1. Ферма «Толстый бук». Округ Барстоу, Калифорния, США
Роберт Эллисон был неброским мужчиной, даже невзрачным: средний рост, худощавое тело без модных наколок, незапоминающееся лицо, как говорят, без особых примет, на лобастой голове – белесые жидкие волосы и солидная намечающаяся лысина. Сейчас Эллисон сидел в импровизированной гримерной на ферме, купленной в 2006 году. Верней, это была усадьба и несколько пустых подсобных строений. О приобретении знали всего два верных Роберту человека: китаец Сунь Ли и сторож поместья Эрл Хайден. Старик служил у прежнего хозяина, Роберт оставил его доживать на ранчо.
Перед большим зеркалом Эллисон аккуратно изменял свою внешность. Он вставил в ноздри пластические детали из пористого каучука. Тонкий нос превратился в уродливую картофелину. Затем лицедей приклеил к коже паралоновые толщинки: надбровные дуги и фальшивые скулы. Полюбовавшись на отвратную рожу в зеркале, Эллисон смазал сандарачным лаком свой миниатюрный подбородок и прижал к нему квадратную приставку с ямочкой посередине.
Накладки немного отличались по цвету от пигментации его собственной бледной кожи. Эллисон взял тубу с тональным кремом «загар» и равномерно нанес косметическое средство на всю физиономию. Пастообразная смесь впиталась в кожу и паралон, сделав новое лицо совершенно однородным, – пластины никак не выделялись, получилась просто некрасивая грубая смуглая ряха.
Последняя манипуляция оказалась легкой. Роберт нахлобучил на бритый череп парик «коримбос». В Древней Греции это была популярная женская прическа в форме тупого конуса. Теперь из зеркала на загримированного человека смотрел тяжелым бесстрашным взглядом панк-убийца. Серые проницательные глаза диссонировали с бугристой темной рожей. Эллисон открыл круглую коробочку и закрыл их линзами с коричневыми зрачками.
Последний штрих – несколько мазков кисточкой. На лице резче обозначились линии скорби, под глазами и у кончиков губ пролегли глубокие морщины – человек перед зеркалом мгновенно постарел лет на двадцать. Всё, возню с кудлатой головой Эллисон закончил. Образ, только что созданный им, для себя он давно обозначил двумя словами «Брюнет Мэтью». Цветная фотография Эллисона в этом имидже красовалась напротив, прижатая рамой зеркала. Он встал со стула, приблизил искусственный страшноватый лик к гладкой поверхности амальгамированного стекла. Что-то ему не понравилось. Он снова опустился на сидение, взял камуфлирующий карандаш и нарисовал на щеке маленькое багровое пятно, потом ловко прилепил над губами черную щеточку усов. Ещё фаброй пригладил жесткие настоящие волосы. Шлемовидный парик стал смотреться совсем естественно.
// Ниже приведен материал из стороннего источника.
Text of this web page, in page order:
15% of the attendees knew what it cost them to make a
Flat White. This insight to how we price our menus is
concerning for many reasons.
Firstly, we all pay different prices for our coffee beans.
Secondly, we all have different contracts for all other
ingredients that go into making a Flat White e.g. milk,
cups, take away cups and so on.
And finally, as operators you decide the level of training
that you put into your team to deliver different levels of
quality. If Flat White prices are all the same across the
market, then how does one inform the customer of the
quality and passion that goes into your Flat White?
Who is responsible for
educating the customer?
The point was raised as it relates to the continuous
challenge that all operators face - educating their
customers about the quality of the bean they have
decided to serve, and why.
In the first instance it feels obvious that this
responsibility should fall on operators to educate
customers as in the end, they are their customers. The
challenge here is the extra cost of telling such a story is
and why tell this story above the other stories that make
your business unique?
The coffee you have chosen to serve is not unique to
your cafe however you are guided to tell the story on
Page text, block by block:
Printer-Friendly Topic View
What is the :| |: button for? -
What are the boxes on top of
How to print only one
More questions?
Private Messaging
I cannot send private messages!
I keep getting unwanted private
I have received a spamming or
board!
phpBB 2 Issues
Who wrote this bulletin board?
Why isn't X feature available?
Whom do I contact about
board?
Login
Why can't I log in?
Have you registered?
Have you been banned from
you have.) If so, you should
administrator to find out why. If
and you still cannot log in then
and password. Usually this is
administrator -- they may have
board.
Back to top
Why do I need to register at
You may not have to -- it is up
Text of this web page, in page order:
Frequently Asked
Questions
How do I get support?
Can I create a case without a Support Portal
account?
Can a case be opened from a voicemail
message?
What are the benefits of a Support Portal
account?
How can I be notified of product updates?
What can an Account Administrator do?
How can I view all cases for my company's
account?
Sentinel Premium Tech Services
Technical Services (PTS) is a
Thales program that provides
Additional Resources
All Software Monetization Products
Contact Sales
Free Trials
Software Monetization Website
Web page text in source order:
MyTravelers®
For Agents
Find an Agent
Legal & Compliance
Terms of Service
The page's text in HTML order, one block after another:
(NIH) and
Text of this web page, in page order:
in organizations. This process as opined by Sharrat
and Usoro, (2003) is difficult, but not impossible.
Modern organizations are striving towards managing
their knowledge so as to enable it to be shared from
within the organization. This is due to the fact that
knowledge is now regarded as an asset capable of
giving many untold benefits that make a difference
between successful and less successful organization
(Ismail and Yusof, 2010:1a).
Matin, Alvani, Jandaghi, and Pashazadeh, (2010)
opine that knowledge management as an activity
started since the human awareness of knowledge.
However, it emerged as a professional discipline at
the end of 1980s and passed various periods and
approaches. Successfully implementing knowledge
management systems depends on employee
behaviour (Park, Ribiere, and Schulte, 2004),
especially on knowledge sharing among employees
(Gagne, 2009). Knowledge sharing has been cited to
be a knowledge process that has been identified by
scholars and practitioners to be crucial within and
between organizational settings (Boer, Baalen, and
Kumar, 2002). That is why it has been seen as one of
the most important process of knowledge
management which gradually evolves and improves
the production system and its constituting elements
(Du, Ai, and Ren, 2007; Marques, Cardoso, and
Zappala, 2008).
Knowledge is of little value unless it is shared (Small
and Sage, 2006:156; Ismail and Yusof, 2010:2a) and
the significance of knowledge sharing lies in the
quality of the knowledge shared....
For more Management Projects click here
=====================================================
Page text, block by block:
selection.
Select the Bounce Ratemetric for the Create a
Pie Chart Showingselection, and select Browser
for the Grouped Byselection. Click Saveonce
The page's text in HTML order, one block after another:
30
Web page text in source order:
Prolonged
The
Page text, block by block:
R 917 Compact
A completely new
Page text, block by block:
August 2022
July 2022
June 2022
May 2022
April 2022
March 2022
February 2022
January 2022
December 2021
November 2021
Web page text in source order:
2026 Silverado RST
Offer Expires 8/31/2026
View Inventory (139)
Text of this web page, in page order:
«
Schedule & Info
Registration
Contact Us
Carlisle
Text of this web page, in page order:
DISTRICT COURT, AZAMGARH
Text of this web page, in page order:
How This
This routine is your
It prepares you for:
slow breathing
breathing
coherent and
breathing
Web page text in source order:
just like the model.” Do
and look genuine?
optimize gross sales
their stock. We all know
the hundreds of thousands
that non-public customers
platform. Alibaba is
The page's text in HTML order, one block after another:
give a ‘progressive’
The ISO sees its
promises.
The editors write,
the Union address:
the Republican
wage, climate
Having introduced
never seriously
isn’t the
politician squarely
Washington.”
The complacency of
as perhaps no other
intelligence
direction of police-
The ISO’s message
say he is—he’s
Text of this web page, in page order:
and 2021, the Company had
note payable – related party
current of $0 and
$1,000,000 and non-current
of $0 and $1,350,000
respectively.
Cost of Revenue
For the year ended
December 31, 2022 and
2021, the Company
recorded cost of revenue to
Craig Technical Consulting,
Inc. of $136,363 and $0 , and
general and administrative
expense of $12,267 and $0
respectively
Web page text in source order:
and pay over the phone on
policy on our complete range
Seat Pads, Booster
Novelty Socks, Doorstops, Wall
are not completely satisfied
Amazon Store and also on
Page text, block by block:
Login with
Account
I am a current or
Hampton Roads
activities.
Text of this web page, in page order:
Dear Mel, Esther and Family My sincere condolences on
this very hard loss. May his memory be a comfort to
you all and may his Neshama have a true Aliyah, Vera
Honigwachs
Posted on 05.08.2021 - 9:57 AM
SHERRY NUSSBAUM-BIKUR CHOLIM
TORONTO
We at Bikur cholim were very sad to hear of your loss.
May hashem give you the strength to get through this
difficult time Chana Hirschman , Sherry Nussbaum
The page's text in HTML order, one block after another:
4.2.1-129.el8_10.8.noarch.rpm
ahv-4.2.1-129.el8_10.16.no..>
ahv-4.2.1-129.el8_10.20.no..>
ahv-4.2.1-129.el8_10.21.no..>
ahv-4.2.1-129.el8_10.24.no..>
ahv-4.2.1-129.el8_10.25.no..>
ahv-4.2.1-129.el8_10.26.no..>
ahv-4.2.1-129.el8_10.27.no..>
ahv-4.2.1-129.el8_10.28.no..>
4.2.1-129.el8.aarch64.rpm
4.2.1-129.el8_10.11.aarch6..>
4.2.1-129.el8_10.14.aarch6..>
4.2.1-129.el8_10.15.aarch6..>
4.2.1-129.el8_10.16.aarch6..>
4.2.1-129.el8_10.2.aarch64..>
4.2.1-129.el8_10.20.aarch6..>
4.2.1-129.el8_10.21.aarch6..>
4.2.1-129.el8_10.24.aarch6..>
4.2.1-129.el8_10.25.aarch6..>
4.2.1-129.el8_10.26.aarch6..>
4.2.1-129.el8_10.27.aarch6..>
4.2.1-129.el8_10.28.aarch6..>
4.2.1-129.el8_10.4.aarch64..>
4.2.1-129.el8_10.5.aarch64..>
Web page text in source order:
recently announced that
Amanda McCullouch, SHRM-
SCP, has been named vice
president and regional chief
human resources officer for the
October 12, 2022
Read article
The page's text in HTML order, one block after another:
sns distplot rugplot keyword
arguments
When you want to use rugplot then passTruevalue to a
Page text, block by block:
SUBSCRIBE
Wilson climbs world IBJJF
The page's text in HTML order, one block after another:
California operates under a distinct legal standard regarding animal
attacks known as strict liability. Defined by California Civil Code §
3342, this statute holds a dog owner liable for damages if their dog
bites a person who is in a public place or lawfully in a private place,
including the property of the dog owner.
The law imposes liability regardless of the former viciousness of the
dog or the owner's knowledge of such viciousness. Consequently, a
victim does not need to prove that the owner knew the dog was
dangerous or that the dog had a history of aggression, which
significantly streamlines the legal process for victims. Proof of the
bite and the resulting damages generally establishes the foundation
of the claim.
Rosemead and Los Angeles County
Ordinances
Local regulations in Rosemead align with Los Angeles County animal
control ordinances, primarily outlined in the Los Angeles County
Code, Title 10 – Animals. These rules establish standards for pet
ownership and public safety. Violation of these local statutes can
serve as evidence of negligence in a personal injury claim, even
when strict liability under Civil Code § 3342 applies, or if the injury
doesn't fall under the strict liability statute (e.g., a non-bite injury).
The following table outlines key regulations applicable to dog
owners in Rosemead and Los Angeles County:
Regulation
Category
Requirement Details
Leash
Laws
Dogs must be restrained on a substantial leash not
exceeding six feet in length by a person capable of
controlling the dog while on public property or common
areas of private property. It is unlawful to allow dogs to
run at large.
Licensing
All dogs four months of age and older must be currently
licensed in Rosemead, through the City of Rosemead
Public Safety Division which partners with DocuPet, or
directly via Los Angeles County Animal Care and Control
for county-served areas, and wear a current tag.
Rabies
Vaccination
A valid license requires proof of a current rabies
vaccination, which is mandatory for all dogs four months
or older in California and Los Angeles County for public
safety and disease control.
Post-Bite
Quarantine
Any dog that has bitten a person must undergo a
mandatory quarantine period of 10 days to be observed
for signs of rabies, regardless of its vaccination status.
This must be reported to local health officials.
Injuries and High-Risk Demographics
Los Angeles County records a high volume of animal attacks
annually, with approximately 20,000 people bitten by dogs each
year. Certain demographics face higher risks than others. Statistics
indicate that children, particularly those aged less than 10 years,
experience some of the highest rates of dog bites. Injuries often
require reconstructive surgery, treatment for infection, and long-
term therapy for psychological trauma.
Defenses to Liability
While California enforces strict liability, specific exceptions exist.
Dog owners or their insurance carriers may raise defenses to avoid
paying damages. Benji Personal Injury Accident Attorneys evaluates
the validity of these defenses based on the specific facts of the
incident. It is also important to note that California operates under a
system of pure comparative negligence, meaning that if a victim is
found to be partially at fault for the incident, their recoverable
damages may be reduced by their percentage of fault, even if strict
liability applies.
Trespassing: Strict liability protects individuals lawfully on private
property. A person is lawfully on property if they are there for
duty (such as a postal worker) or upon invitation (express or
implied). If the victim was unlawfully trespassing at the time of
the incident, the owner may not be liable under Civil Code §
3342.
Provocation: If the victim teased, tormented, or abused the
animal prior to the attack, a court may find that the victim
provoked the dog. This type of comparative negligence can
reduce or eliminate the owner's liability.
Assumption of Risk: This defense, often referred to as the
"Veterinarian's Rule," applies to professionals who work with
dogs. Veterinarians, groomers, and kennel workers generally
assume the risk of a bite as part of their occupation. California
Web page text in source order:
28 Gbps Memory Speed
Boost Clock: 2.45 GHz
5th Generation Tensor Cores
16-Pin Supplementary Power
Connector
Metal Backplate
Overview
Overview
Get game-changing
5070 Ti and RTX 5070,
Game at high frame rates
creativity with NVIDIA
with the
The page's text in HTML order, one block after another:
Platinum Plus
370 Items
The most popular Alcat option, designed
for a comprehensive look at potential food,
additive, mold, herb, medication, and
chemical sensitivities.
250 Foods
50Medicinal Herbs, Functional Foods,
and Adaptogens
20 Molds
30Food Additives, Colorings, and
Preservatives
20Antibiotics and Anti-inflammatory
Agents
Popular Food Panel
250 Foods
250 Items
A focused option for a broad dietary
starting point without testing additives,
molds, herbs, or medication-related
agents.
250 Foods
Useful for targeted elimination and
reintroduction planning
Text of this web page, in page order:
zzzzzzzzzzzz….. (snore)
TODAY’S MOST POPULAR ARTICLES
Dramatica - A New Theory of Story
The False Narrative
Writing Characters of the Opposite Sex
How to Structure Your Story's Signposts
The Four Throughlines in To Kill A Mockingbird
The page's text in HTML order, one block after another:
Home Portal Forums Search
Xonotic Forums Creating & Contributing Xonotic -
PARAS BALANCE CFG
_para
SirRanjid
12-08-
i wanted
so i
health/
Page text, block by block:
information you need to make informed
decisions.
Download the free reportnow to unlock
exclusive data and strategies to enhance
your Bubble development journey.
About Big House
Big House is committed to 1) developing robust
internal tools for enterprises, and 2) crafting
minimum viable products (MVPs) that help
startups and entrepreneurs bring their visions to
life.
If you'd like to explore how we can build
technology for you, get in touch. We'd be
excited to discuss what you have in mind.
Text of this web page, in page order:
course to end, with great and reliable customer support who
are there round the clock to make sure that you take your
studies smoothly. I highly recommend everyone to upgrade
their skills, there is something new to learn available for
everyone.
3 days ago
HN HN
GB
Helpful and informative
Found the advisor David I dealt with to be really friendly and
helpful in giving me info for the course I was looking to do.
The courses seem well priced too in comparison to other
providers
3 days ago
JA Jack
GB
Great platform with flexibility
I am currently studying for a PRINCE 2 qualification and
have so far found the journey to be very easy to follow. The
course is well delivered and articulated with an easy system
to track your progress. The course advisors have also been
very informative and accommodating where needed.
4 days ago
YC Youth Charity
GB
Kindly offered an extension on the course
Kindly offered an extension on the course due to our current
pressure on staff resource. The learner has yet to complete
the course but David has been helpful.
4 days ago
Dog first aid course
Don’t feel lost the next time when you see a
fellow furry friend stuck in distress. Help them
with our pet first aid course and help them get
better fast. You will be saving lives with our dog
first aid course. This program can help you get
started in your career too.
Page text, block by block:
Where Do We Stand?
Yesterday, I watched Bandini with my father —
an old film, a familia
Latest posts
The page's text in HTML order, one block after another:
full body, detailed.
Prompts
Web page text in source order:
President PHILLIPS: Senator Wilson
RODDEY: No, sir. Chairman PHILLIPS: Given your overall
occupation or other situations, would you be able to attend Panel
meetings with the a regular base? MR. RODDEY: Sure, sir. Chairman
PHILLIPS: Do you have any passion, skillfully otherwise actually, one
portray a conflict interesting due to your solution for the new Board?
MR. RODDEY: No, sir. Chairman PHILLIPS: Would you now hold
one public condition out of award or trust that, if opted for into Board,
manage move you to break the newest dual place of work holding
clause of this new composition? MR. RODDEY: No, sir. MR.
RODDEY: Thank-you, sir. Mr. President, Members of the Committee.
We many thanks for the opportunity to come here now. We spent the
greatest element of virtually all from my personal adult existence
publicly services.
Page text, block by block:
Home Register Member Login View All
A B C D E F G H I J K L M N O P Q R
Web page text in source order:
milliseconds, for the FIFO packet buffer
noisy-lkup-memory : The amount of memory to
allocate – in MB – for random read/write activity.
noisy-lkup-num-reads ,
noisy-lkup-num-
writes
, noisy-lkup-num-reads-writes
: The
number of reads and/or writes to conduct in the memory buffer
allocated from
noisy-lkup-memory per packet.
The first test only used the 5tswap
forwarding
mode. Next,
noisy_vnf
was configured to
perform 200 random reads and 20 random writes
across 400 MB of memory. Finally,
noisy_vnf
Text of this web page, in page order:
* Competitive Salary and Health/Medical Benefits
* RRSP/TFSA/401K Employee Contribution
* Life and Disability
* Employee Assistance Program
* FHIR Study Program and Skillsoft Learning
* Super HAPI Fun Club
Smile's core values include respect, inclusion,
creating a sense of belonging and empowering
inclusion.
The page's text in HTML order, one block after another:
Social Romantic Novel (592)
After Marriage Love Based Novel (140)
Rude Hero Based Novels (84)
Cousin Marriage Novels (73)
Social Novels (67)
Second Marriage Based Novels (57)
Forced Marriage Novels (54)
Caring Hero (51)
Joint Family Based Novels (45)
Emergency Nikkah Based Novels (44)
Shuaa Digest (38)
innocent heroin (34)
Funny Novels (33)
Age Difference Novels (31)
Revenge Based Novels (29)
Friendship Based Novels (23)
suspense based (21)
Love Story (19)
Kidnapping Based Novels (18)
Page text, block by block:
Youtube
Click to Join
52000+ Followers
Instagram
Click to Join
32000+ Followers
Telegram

– Так пойдет, – удовлетворенно сказал тенором Роберт, прокашлялся и пробурчал уже хриплым баритоном: – Голос вот так, пониже. Я – брюнет Мэтью. Мэтью Грант. За месяц у меня отросли усы. Да, дорогой Чарли, ещё я приболел, на щеке остался след от фурункула, но это не заразно – простуда, понимаешь.
Эллисон кивнул своему изображению, встал, вытянул руки с «полароидом», направленным объективом на себя. Фотоаппарат прожужжал, как майский жук. Из выдающего отверстия вылез моментальный цветной снимок. Мужчина приладил его к зеркалу рядом с первым фото, втиснув край карточки под раму. Сходство было несомненное: оба Мэтью были похожи, как две капли. Третий, живой, потушил в комнате свет и вышел.
Перед усадьбой со следами обветшания, построенной в старом колониальном стиле, впрочем, без архитектурных излишеств, стоял современный автомобиль «форд-мондео» с тонированными стеклами. Мэтью Грант не спеша уселся на переднее сидение, и машина почти неслышно, слегка урча мощным мотором, выехала по асфальтовой дорожке за высокую ограду из металлической рабицы.